Kepeng.io, DENPASAR – Non-Fungible Tokens (NFT) are digital assets that represent objects such as art, videos, in-game items and music. They are traded online, often with cryptocurrencies, and they are generally coded as smart contracts on the blockchain. Media and public attention to NFT exploded in 2021, when the NFT art market had experienced record sales while celebrating a rising artist star. However, little is known about the overall structure and evolution of the NFT market.
An NFT is a unit of data stored on the blockchain that certifies a digital asset to be unique and therefore non-exchangeable, while offering a non-duplicated certificate of digital ownership for the NFT. More broadly, NFTs make it possible to establish the “origin” of assigned digital objects which offer undeniable answers to questions such as who owned, the previous owner and created the NFT, as well as which of the multiple copies is the original.
Several digital objects can be associated with NFT including photos, videos, audio, and other types of digital files. NFT is now used to modify digital objects in different contexts, such as art collections, games, and sports. Most NFTs are part of the Ethereum blockchain but other blockchains can implement their own versions of NFT.
The first example of NFT being used to represent digital art was Crypto Kitties, a blockchain game on Ethereum that allows players to buy, collect, breed and sell virtual cats. In December 2017, the game made the Ethereum network congested. By many regarded as the prime example of the irrationality that drove the cryptocurrency market in 2017, Crypto Kitties remained the only popular example of NFT for almost two years. In December 2020, the NFT art market began to grow again and attracted great attention in March 2021, when the artist known as Beeple sold his NFT work for $69.3 million at Christie’s.

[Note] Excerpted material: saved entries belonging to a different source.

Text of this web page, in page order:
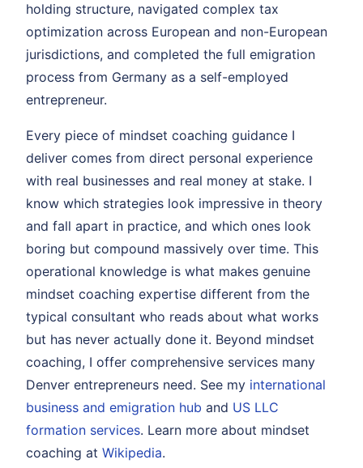
holding structure, navigated complex tax
optimization across European and non-European
jurisdictions, and completed the full emigration
process from Germany as a self-employed
entrepreneur.
Every piece of mindset coaching guidance I
deliver comes from direct personal experience
with real businesses and real money at stake. I
know which strategies look impressive in theory
and fall apart in practice, and which ones look
boring but compound massively over time. This
operational knowledge is what makes genuine
mindset coaching expertise different from the
typical consultant who reads about what works
but has never actually done it. Beyond mindset
coaching, I offer comprehensive services many
Denver entrepreneurs need. See my international
business and emigration hub and US LLC
formation services. Learn more about mindset
coaching at Wikipedia.
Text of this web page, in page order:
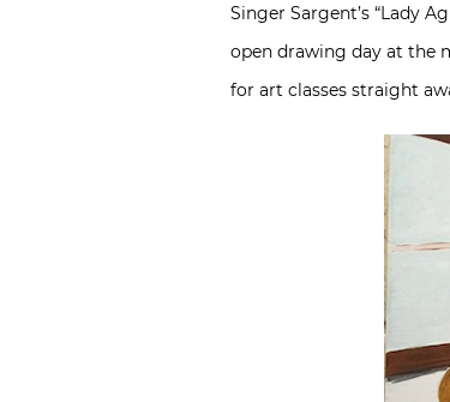
Singer Sargent’s “Lady
open drawing day at the
for art classes straight
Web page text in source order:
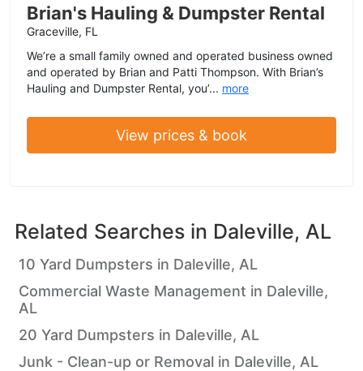
Brian's Hauling & Dumpster Rental
Graceville, FL
We’re a small family owned and operated business owned
and operated by Brian and Patti Thompson. With Brian’s
Hauling and Dumpster Rental, you’... more
View prices & book
Related Searches in Daleville, AL
10 Yard Dumpsters in Daleville, AL
Commercial Waste Management in Daleville,
AL
20 Yard Dumpsters in Daleville, AL
Junk - Clean-up or Removal in Daleville, AL
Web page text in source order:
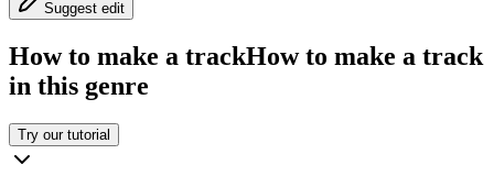
Suggest edit
How to make a trackHow to make a track
in this genre
Try our tutorial
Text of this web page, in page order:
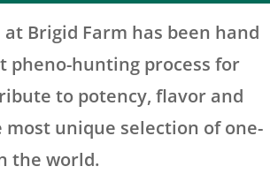
Brigid Farm has been hand
pheno-hunting process for
to potency, flavor and
unique selection of one-
the world.
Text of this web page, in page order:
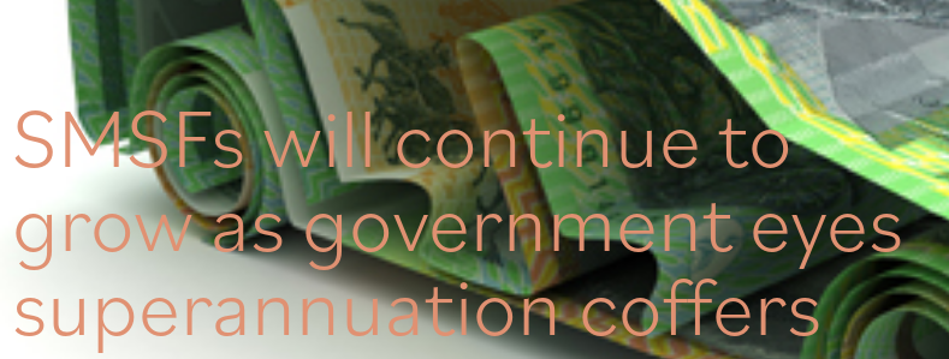
SMSFs will continue to
grow as government eyes
superannuation coffers
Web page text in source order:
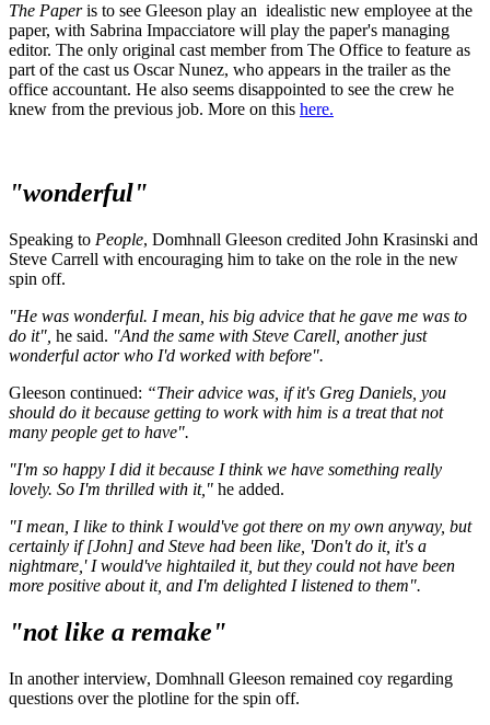
The Paperis to see Gleeson play an idealistic new employee at the
paper, with Sabrina Impacciatore will play the paper's managing
editor. The only original cast member from The Office to feature as
part of the cast us Oscar Nunez, who appears in the trailer as the
office accountant. He also seems disappointed to see the crew he
knew from the previous job. More on this here.
"wonderful"
Speaking to People, Domhnall Gleeson credited John Krasinski and
Steve Carrell with encouraging him to take on the role in the new
spin off.
"He was wonderful. I mean, his big advice that he gave me was to
do it", he said. "And the same with Steve Carell, another just
wonderful actor who I'd worked with before".
Gleeson continued: “Their advice was, if it's Greg Daniels, you
should do it because getting to work with him is a treat that not
many people get to have".
"I'm so happy I did it because I think we have something really
lovely. So I'm thrilled with it," he added.
"I mean, I like to think I would've got there on my own anyway, but
certainly if [John] and Steve had been like, 'Don't do it, it's a
nightmare,' I would've hightailed it, but they could not have been
more positive about it, and I'm delighted I listened to them".
"not like a remake"
In another interview, Domhnall Gleeson remained coy regarding
questions over the plotline for the spin off.
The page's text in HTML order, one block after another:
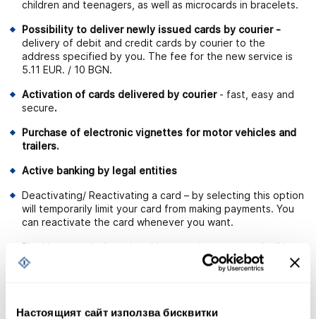
Настоящият сайт използва бисквитки
children and teenagers, as well as microcards in bracelets.
Possibility to deliver newly issued cards by courier-
delivery of debit and credit cards by courier to the
address specified by you. The fee for the new service is
5.11 EUR. / 10 BGN.
Activation of cards delivered by courier- fast, easy and
secure.
Purchase of electronic vignettes for motor vehicles and
trailers.
Active banking by legal entities
Deactivating/ Reactivating a card – by selecting this option
will temporarily limit your card from making payments. You
can reactivate the card whenever you want.
Blocking a card – by using this operation, your card will be
blocked without being able to be reactivated again. This
users.
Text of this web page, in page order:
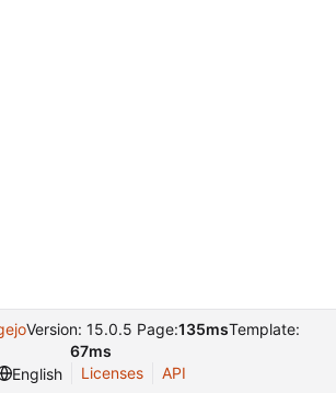
Version: 15.0.5 Page:135msTemplate:
67ms
English
Licenses API

During the socialization about the introduction of NFT to UKM ITB STIKOM Bali, by a representative of the Kepeng Indonesia Community Manager team, namely I Gusti Agung Gede Bayu “Banyuning”, that artists were just starting to see NFT, often focusing on certain aspects. For example, the study of copyright regulations is explored in the reference, technical details, such as NFT components, protocols, standards, and desired properties in the reference, while the possibility of a new blockchain-based protocol for tracking physical goods in the reference. An overview of the implications that NFT has on art is provided in reference, where blockchain-based NFT is presented as an evolution of the 1917 Artist contract, which was introduced in 1971 to share secondary sales royalties with artists.

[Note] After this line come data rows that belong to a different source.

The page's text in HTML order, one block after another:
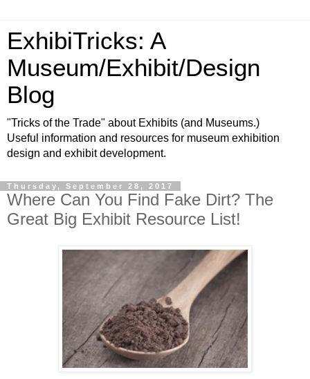
ExhibiTricks: A
Museum/Exhibit/Design
Blog
"Tricks of the Trade" about Exhibits (and Museums.)
Useful information and resources for museum exhibition
design and exhibit development.
Thursday, September 28, 2017
Where Can You Find Fake Dirt? The
Great Big Exhibit Resource List!
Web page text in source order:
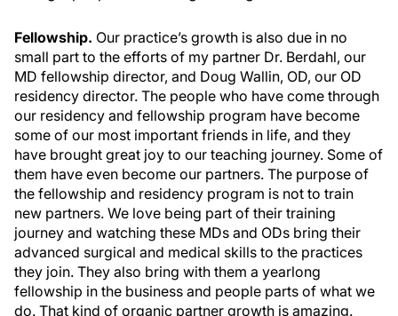
Fellowship. Our practice’s growth is also due in no
small part to the efforts of my partner Dr. Berdahl, our
MD fellowship director, and Doug Wallin, OD, our OD
residency director. The people who have come through
our residency and fellowship program have become
some of our most important friends in life, and they
have brought great joy to our teaching journey. Some of
them have even become our partners. The purpose of
the fellowship and residency program is not to train
new partners. We love being part of their training
journey and watching these MDs and ODs bring their
advanced surgical and medical skills to the practices
they join. They also bring with them a yearlong
fellowship in the business and people parts of what we
do. That kind of organic partner growth is amazing.
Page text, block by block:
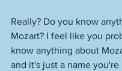
Really? Do you know
Mozart? I feel like you
know anything about
and it's just a name
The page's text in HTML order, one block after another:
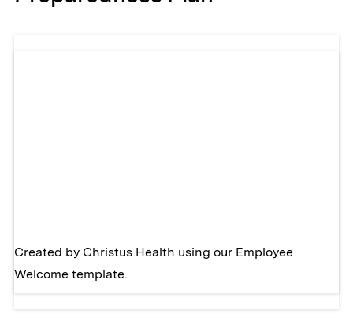
Created by Christus Health using our Employee
Welcome template.
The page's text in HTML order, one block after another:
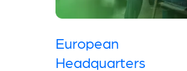
European
Headquarters
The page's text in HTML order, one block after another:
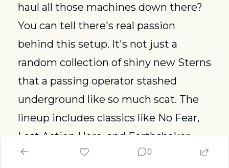
haul all those machines down there?
You can tell there's real passion
behind this setup. It's not just a
random collection of shiny new Sterns
that a passing operator stashed
underground like so much scat. The
lineup includes classics like No Fear,
Last Action Hero, and Earthshaker.
You can appreciate them with a
0
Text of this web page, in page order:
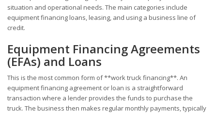
situation and operational needs. The main categories include
equipment financing loans, leasing, and using a business line of
credit.
Equipment Financing Agreements
(EFAs) and Loans
This is the most common form of **work truck financing**. An
equipment financing agreement or loan is a straightforward
transaction where a lender provides the funds to purchase the
truck. The business then makes regular monthly payments, typically
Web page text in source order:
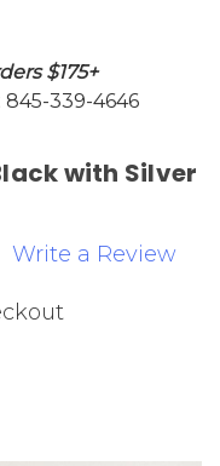
$175+
339-4646
with Silver
Write a Review
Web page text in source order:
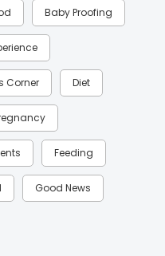
Baby Proofing
Corner Diet
Feeding
Good News
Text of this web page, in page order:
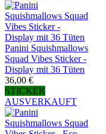
Panini Squishmallows
Squad Vibes Sticker -
Display mit 36 Tüten
36,00 €
STICKER
AUSVERKAUFT
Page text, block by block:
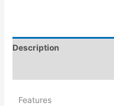
Description
Features
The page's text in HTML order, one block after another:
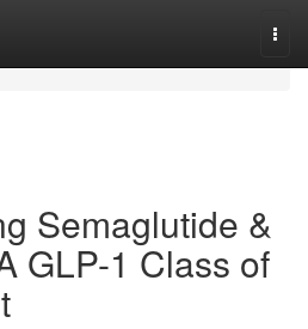
Semaglutide &
GLP-1 Class of
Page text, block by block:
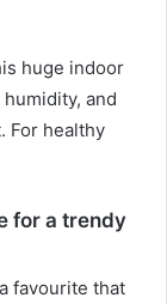
huge indoor
and
For healthy
for a trendy
favourite that
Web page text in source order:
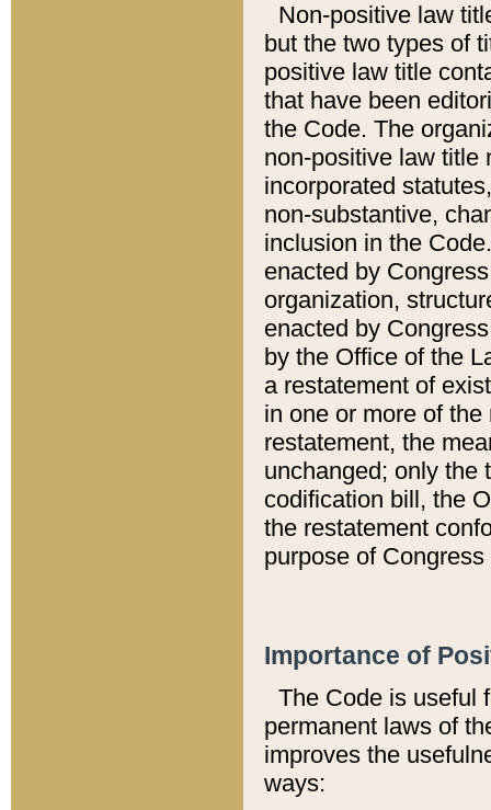
Non-positive law
but the two types of
positive law title
that have been
the Code. The
non-positive law title
incorporated
non-substantive,
inclusion in the
enacted by
organization,
enacted by
by the Office of the
a restatement of
in one or more of
restatement, the
unchanged; only the
codification bill, the
the restatement
purpose of
Importance of
The Code is useful
permanent laws of
improves the
ways:
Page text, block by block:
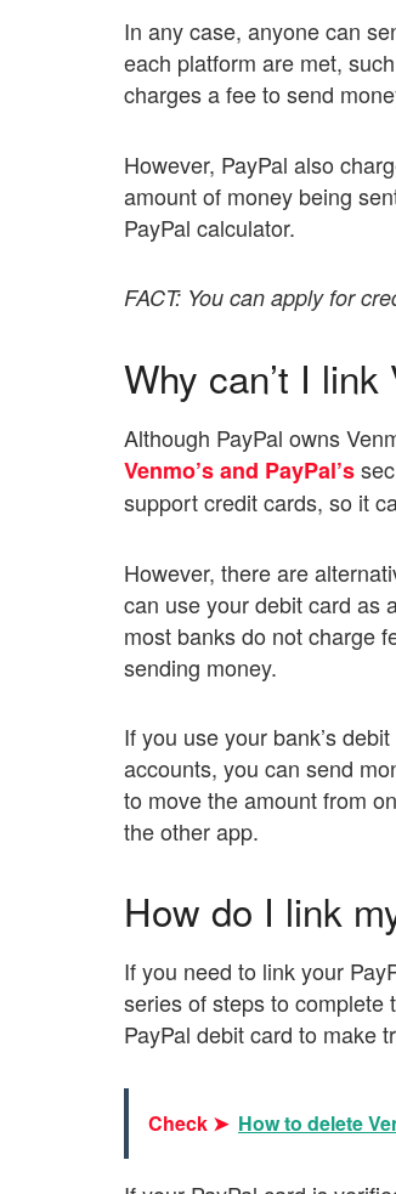
In any case, anyone can
each platform are met,
charges a fee to send
However, PayPal also
amount of money being
PayPal calculator.
FACT: You can apply for
Why can’t I
Although PayPal owns
Venmo’s and PayPal’s
support credit cards, so it
However, there are
can use your debit card as
most banks do not charge
sending money.
If you use your bank’s
accounts, you can send
to move the amount from
the other app.
How do I link
If you need to link your
series of steps to complete
PayPal debit card to make
Check ➤ How to delete
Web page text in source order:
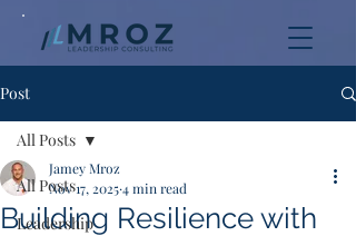
Post
All Posts
Leadership
All Posts
Building Resilience with
Jamey Mroz
Nov 17, 20254 min read
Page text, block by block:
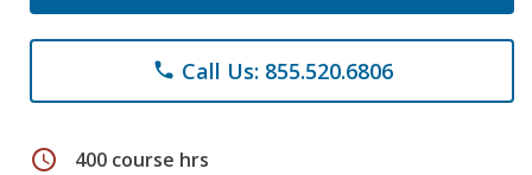
phone Call Us: 855.520.6806
schedule 400 course hrs
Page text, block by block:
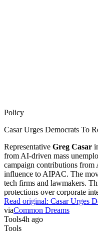
Policy
Casar Urges Democrats To
Representative Greg Casar
from AI-driven mass
campaign contributions
influence to AIPAC. The
tech firms and lawmakers.
protections over corporate
Read original: Casar Urges
viaCommon Dreams
Tools4h ago
Tools
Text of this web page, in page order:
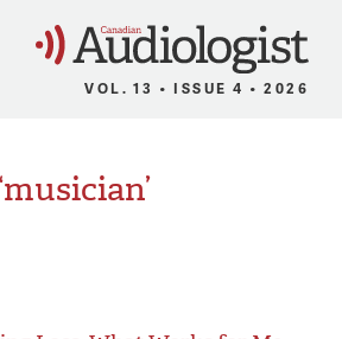
VOL. 13 • ISSUE 4 • 2026
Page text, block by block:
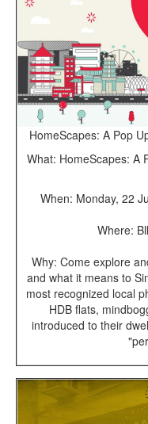
HomeScapes: A Pop
What: HomeScapes: A
When: Monday, 22
Where:
Why: Come explore
and what it means to
most recognized local
HDB flats,
introduced to their
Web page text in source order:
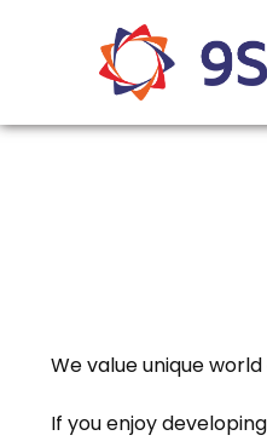
We value unique
If you enjoy

Later, Banyuning explained that the items exchanged in the NFT market are organized into NFT collections, which in most cases have some common features. Collections can be very different in nature, from collectible card sets, artwork selections, to virtual spaces in online games. “Roughly speaking, according to the definition made by the Non-Fungible Corporation, most collections can be categorized into six categories: Art, Collections, Games, Metaverse, Other, and Utilities,” he said.
Banyuning continued, the first question is how big the contribution of the different NFT categories to the overall size of the NFT market. “Until the end of 2018, the market was completely dominated by the Crypto Kitties collection. Since January 2019, other categories have become popular, both in terms of the total volume exchanged and the number of transactions,” he added.

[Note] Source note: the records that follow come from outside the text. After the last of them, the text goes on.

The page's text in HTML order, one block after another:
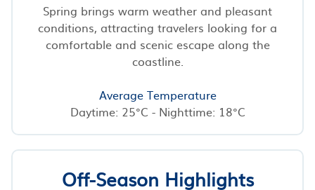
Spring brings warm weather and pleasant
conditions, attracting travelers looking for a
comfortable and scenic escape along the
coastline.
Average Temperature
Daytime: 25°C - Nighttime: 18°C
Off-Season Highlights
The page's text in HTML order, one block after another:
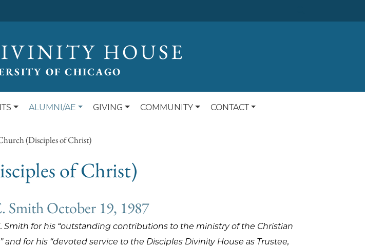
HOUSE
OF CHICAGO
ALUMNI/AE GIVING COMMUNITY CONTACT
(Disciples of Christ)
of Christ)
Smith October 19, 1987
for his “outstanding contributions to the ministry of the Christian
for his “devoted service to the Disciples Divinity House as Trustee,
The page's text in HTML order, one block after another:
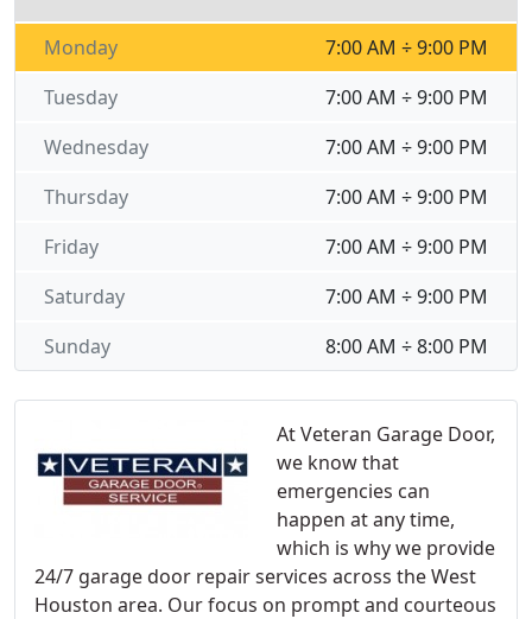
At Veteran Garage Door,
we know that
emergencies can
happen at any time,
which is why we provide
24/7 garage door repair services across the West
Houston area. Our focus on prompt and courteous
7:00 AM ÷ 9:00 PM
Monday
7:00 AM ÷ 9:00 PM
Tuesday
7:00 AM ÷ 9:00 PM
Wednesday
7:00 AM ÷ 9:00 PM
Thursday
7:00 AM ÷ 9:00 PM
Friday
7:00 AM ÷ 9:00 PM
Saturday
8:00 AM ÷ 8:00 PM
Sunday
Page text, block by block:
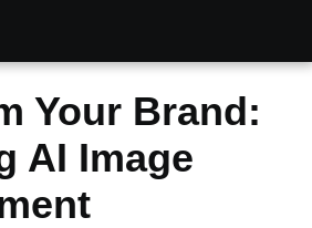
Your Brand:
AI Image
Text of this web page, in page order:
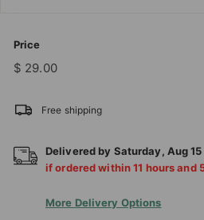
S
T
R
Price
Regular
price
$ 29.00$
Free shipping
Delivered by Saturday, Aug 15
if ordered within11 hours and
More Delivery Options

Seeing the huge opportunity for the NFT market, it has become something that the public, especially art performers, are interested in. NFT is linked to digital assets of various types, including video, text, animated gifs, and audio. Currently, it consists mostly of images. The NFT market is less than four years old and has been growing rapidly for more than six months to date. “With this NFT, it is hoped that it can help maintain the legality of a work of art and also benefit the artists,” closed Banyuning.